On Sun, Jun 09, 2024 at 03:43:34AM -0700, Jonathan Calmels wrote:
Attackers often rely on user namespaces to get elevated (yet confined) privileges in order to target specific subsystems (e.g. [1]). Distributions have been pretty adamant that they need a way to configure these, most of them carry out-of-tree patches to do so, or plainly refuse to enable them. As a result, there have been multiple efforts over the years to introduce various knobs to control and/or disable user namespaces (e.g. [2][3][4]).
While we acknowledge that there are already ways to control the creation of such namespaces (the most recent being a LSM hook), there are inherent issues with these approaches. Preventing the user namespace creation is not fine-grained enough, and in some cases, incompatible with various userspace expectations (e.g. container runtimes, browser sandboxing, service isolation)
This patch addresses these limitations by introducing an additional capability set used to restrict the permissions granted when creating user namespaces. This way, processes can apply the principle of least privilege by configuring only the capabilities they need for their namespaces.
For compatibility reasons, processes always start with a full userns capability set.
On namespace creation, the userns capability set (pU) is assigned to the new effective (pE), permitted (pP) and bounding set (X) of the task:
pU = pE = pP = X
The userns capability set obeys the invariant that no bit can ever be set if it is not already part of the task’s bounding set. This ensures that no namespace can ever gain more privileges than its predecessors. Additionally, if a task is not privileged over CAP_SETPCAP, setting any bit in the userns set requires its corresponding bit to be set in the permitted set. This effectively mimics the inheritable set rules and means that, by default, only root in the user namespace can regain userns capabilities previously dropped:
p’U = (pE & CAP_SETPCAP) ? X : (X & pP)
Note that since userns capabilities are strictly hierarchical, policies can be enforced at various levels (e.g. init, pam_cap) and inherited by every child namespace.

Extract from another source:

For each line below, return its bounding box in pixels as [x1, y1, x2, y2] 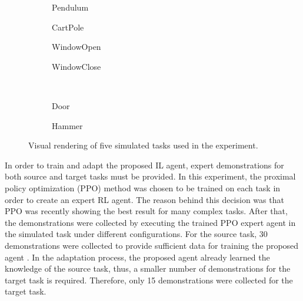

Here is a sample program that can be used to verify the functionality:
/*
- Test program that drops CAP_SYS_RAWIO from subsequent user namespaces.
- ./cap_userns_test unshare -r grep Cap /proc/self/status
- CapInh: 0000000000000000
- CapPrm: 000001fffffdffff
- CapEff: 000001fffffdffff
- CapBnd: 000001fffffdffff
- CapAmb: 0000000000000000
- CapUNs: 000001fffffdffff
*/
...
+#ifdef CONFIG_USER_NS
- case PR_CAP_USERNS:
if (arg2 == PR_CAP_USERNS_CLEAR_ALL) {
if (arg3 | arg4 | arg5)
return -EINVAL;
new = prepare_creds();
if (!new)
return -ENOMEM;
cap_clear(new->cap_userns);
return commit_creds(new);
}
if (((!cap_valid(arg3)) | arg4 | arg5))
return -EINVAL;
if (arg2 == PR_CAP_USERNS_IS_SET)
return !!cap_raised(current_cred()->cap_userns, arg3);
if (arg2 != PR_CAP_USERNS_RAISE && arg2 != PR_CAP_USERNS_LOWER)
return -EINVAL;
if (arg2 == PR_CAP_USERNS_RAISE && !cap_uns_is_raiseable(arg3))
return -EPERM;
new = prepare_creds();
if (!new)
return -ENOMEM;
if (arg2 == PR_CAP_USERNS_RAISE)
cap_raise(new->cap_userns, arg3);
else
cap_lower(new->cap_userns, arg3);
Now, one thing that does occur to me here is that there is a very mild form of sendmail-capabilities vulnerability that could happen here. Unpriv user joe can drop CAP_SYS_ADMIN from cap_userns, then run a setuid-root program which starts a container which expects CAP_SYS_ADMIN. This could be a shared container, and so joe could be breaking expected behavior there.
I *think* we want to say we don't care about this case, but if we did, I suppose we could say that the normal cap raise rules on setuid should apply to cap_userns?